> **Exercise prompt**
Copy only what lies from the line containing "instance of the" through the line containing "pre-peak data about" in the entries below, keeping both end lines exact and dropping every picture.

> **Information provided**
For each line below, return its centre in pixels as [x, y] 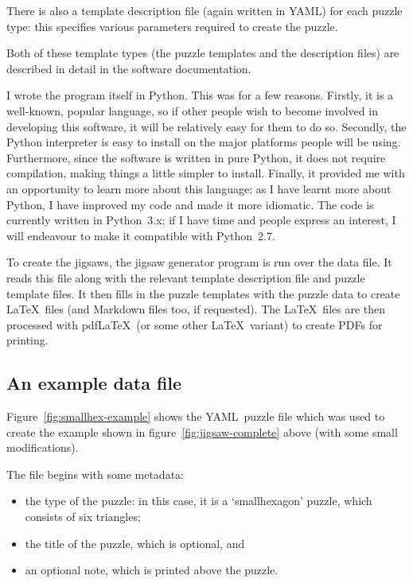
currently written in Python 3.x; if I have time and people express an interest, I [201, 220]
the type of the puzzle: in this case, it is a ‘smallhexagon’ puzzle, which [199, 501]
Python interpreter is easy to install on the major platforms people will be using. [204, 142]
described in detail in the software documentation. [129, 68]
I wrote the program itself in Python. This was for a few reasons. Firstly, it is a [200, 95]
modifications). [43, 447]
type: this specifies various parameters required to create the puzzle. [172, 26]
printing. [27, 340]
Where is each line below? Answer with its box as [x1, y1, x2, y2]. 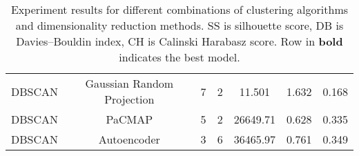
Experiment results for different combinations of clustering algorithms [10, 1, 349, 17]
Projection [104, 91, 155, 107]
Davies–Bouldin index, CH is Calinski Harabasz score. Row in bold [16, 33, 343, 49]
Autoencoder [98, 131, 160, 147]
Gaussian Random [85, 75, 174, 91]
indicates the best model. [119, 49, 240, 65]
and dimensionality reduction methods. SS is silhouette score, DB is [15, 17, 344, 33]
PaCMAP [106, 111, 153, 127]
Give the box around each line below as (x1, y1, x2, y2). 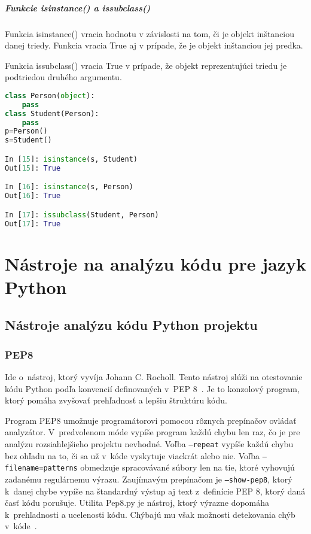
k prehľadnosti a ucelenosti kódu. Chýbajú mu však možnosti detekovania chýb (5, 508, 295, 520)
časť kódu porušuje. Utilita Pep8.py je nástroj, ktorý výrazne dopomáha (5, 496, 270, 509)
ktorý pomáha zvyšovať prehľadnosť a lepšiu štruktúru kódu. (5, 394, 227, 406)
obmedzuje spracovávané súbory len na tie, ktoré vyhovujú (80, 461, 295, 474)
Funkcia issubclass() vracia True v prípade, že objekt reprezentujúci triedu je (5, 59, 287, 71)
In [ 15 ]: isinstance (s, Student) (5, 154, 138, 163)
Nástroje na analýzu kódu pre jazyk (5, 251, 307, 275)
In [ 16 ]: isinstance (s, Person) (5, 183, 133, 192)
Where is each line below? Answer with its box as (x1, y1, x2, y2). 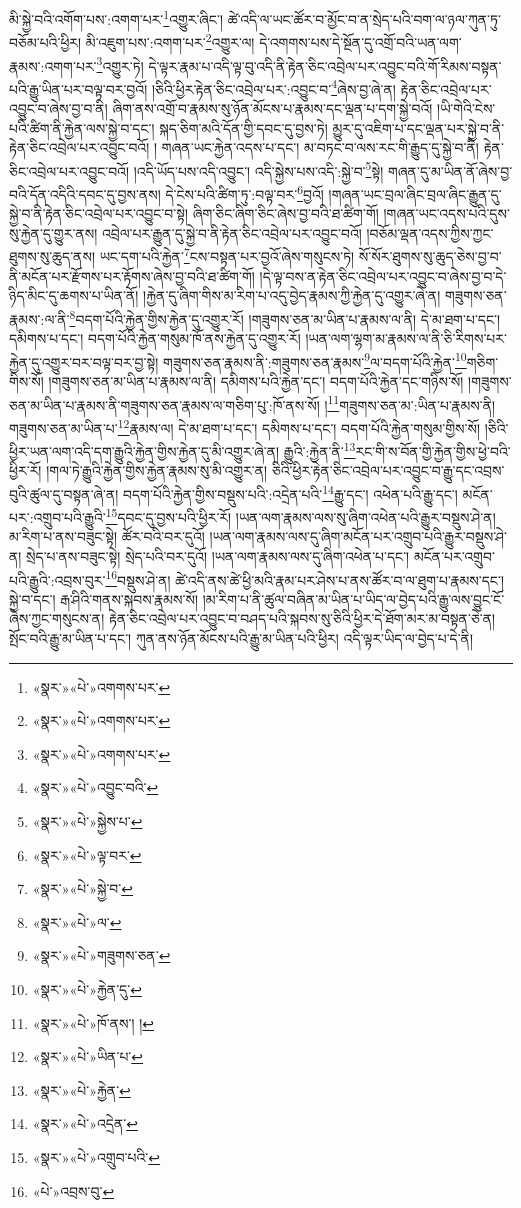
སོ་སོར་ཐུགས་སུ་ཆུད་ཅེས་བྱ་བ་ (358, 246, 502, 267)
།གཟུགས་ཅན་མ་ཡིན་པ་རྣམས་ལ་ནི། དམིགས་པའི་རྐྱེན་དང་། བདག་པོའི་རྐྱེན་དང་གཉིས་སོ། (48, 371, 464, 391)
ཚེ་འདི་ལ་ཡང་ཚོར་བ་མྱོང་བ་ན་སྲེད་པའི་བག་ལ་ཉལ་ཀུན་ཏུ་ (227, 8, 501, 29)
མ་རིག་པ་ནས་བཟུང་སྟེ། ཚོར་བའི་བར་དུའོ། (9, 526, 205, 547)
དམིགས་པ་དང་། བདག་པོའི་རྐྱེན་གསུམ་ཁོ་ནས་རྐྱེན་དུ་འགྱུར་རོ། (9, 328, 301, 349)
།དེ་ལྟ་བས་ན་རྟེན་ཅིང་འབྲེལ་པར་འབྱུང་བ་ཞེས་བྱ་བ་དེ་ (259, 265, 507, 286)
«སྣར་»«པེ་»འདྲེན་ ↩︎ (32, 1113, 138, 1134)
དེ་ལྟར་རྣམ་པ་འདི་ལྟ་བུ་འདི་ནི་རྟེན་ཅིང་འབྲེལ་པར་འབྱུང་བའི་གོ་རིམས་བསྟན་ (148, 55, 502, 76)
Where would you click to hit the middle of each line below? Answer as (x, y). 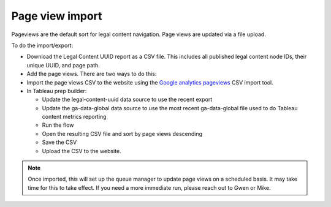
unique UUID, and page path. (63, 65)
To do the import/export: (42, 45)
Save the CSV (59, 142)
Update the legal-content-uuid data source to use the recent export (127, 100)
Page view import (57, 16)
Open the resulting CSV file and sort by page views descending (122, 134)
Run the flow (58, 125)
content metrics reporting (74, 117)
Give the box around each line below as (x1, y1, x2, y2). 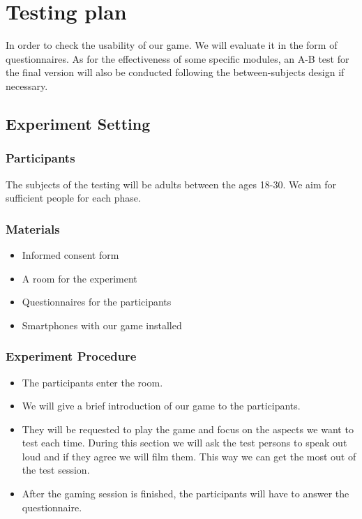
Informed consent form (22, 247, 119, 262)
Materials (6, 220, 60, 237)
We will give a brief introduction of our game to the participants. (22, 398, 301, 413)
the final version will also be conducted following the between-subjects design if (6, 65, 345, 80)
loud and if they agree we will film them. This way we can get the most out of (22, 449, 356, 463)
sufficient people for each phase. (6, 190, 141, 205)
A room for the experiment (22, 271, 137, 285)
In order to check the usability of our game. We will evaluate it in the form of (6, 38, 338, 52)
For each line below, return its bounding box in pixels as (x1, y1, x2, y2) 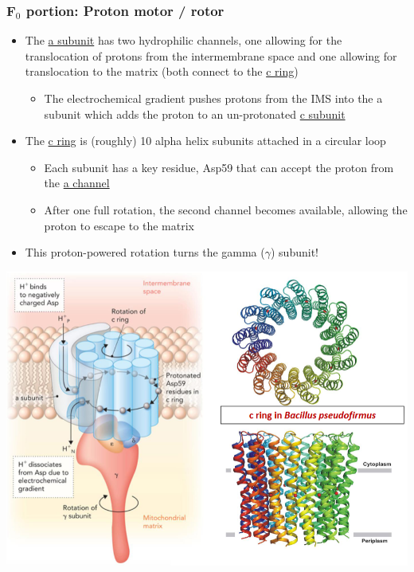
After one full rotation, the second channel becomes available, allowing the (44, 201, 408, 217)
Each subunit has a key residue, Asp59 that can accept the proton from (44, 159, 394, 175)
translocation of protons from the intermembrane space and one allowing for (25, 47, 397, 64)
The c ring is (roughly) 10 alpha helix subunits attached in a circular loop (25, 132, 386, 149)
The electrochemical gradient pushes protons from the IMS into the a (44, 90, 383, 106)
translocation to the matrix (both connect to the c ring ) (25, 63, 299, 80)
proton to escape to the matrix (44, 217, 194, 233)
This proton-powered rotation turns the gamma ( (25, 244, 265, 261)
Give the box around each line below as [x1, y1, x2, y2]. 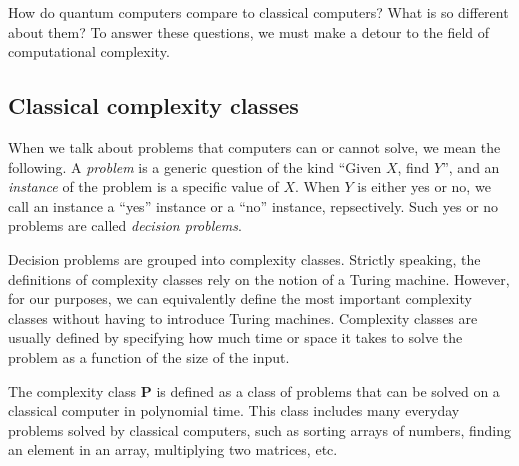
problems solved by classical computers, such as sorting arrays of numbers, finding [8, 419, 512, 440]
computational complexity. [8, 41, 170, 62]
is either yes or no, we [357, 176, 491, 197]
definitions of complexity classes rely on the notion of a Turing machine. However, [8, 268, 510, 289]
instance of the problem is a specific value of [8, 176, 279, 197]
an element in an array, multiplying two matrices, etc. [8, 439, 338, 460]
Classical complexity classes [8, 90, 299, 121]
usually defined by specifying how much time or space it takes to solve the [8, 327, 463, 348]
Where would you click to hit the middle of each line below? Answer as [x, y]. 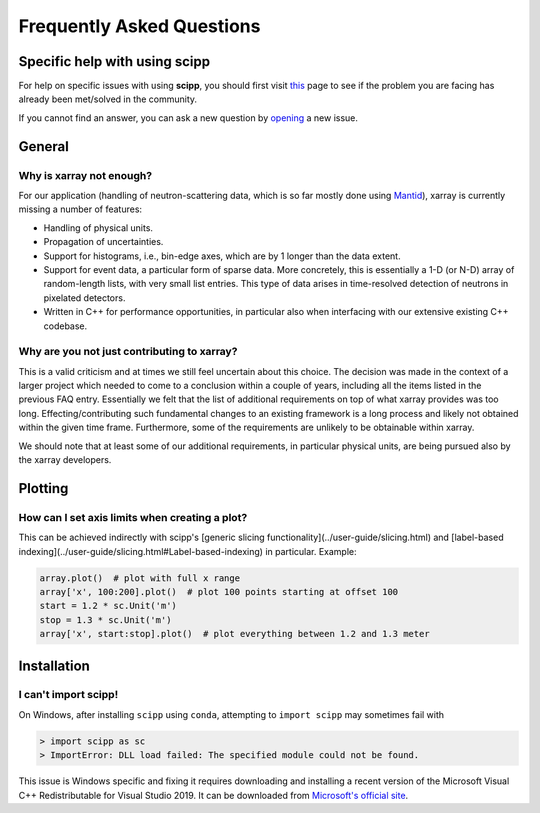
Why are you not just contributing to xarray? [128, 352]
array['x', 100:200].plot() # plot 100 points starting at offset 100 [219, 591]
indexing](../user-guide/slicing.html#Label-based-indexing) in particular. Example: [187, 551]
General [44, 146]
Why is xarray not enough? [85, 175]
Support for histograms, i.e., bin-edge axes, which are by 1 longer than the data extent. [222, 256]
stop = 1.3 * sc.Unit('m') [105, 619]
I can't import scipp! [68, 695]
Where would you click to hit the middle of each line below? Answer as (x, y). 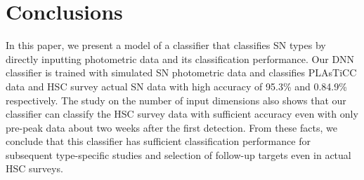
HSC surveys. (34, 168)
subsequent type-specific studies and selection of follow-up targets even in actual (178, 154)
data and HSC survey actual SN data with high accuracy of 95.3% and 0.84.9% (176, 86)
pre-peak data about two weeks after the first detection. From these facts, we (171, 127)
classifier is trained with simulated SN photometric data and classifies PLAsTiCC (181, 72)
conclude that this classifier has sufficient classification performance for (158, 141)
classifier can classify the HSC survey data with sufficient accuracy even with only (182, 114)
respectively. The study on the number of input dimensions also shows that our (176, 100)
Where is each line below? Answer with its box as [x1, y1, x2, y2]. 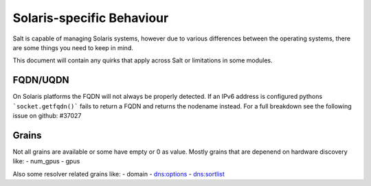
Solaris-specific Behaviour [12, 10, 169, 25]
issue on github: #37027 [12, 112, 82, 120]
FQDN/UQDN [12, 74, 69, 86]
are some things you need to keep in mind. [12, 43, 133, 51]
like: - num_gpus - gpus [12, 157, 80, 165]
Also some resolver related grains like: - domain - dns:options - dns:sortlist [12, 170, 225, 178]
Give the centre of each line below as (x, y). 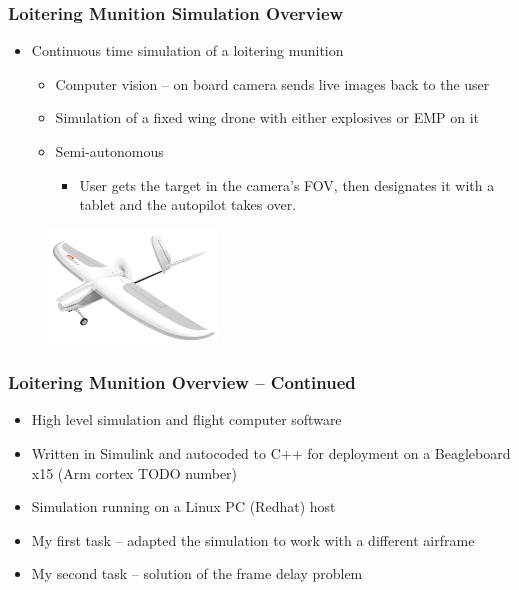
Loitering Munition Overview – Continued (182, 382)
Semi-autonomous (109, 151)
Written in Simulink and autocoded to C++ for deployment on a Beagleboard (271, 452)
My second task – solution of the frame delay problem (197, 573)
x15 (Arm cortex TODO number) (134, 472)
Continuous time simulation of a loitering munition (187, 50)
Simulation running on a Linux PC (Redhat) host (183, 506)
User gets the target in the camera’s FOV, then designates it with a (287, 184)
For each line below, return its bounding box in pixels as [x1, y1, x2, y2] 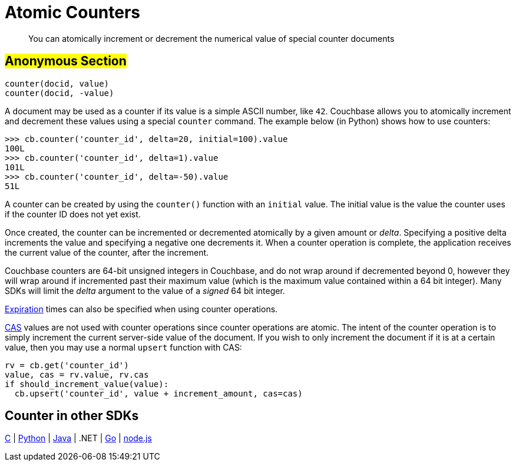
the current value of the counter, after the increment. [5, 247, 209, 257]
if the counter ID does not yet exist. [5, 209, 141, 219]
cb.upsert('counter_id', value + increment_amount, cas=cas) [14, 388, 303, 398]
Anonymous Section [5, 54, 127, 69]
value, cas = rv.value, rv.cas [5, 369, 149, 379]
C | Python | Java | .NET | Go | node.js [5, 433, 152, 444]
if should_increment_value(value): [5, 379, 169, 389]
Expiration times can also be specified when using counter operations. [5, 303, 278, 314]
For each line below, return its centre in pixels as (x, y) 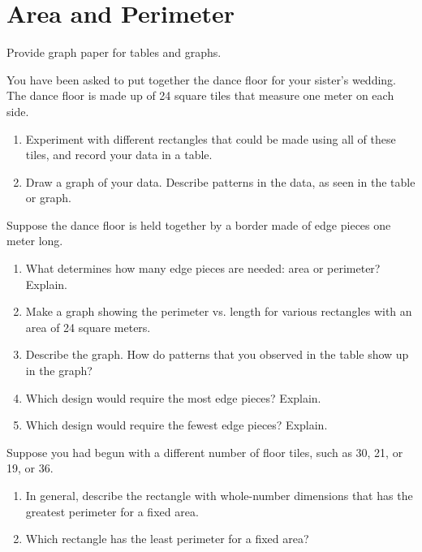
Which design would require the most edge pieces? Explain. (173, 397)
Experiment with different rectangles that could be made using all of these (211, 138)
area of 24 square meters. (88, 327)
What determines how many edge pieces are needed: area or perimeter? (203, 268)
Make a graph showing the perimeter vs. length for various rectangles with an (219, 311)
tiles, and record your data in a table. (119, 155)
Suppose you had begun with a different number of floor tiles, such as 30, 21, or (205, 452)
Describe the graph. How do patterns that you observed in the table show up (217, 354)

> **Solved problem**
instance of the problem is a specific value of [8, 176, 279, 197]
an element in an array, multiplying two matrices, etc. [8, 439, 338, 460]
Classical complexity classes [8, 90, 299, 121]
usually defined by specifying how much time or space it takes to solve the [8, 327, 463, 348]
Where would you click to hit the middle of each line below? Answer as [x, y]. 
Why are you not just contributing to xarray? [128, 352]
array['x', 100:200].plot() # plot 100 points starting at offset 100 [219, 591]
indexing](../user-guide/slicing.html#Label-based-indexing) in particular. Example: [187, 551]
General [44, 146]
Why is xarray not enough? [85, 175]
Support for histograms, i.e., bin-edge axes, which are by 1 longer than the data extent. [222, 256]
stop = 1.3 * sc.Unit('m') [105, 619]
I can't import scipp! [68, 695]
Where would you click to hit the middle of each line below? Answer as (x, y). 
HSC surveys. (34, 168)
subsequent type-specific studies and selection of follow-up targets even in actual (178, 154)
data and HSC survey actual SN data with high accuracy of 95.3% and 0.84.9% (176, 86)
pre-peak data about two weeks after the first detection. From these facts, we (171, 127)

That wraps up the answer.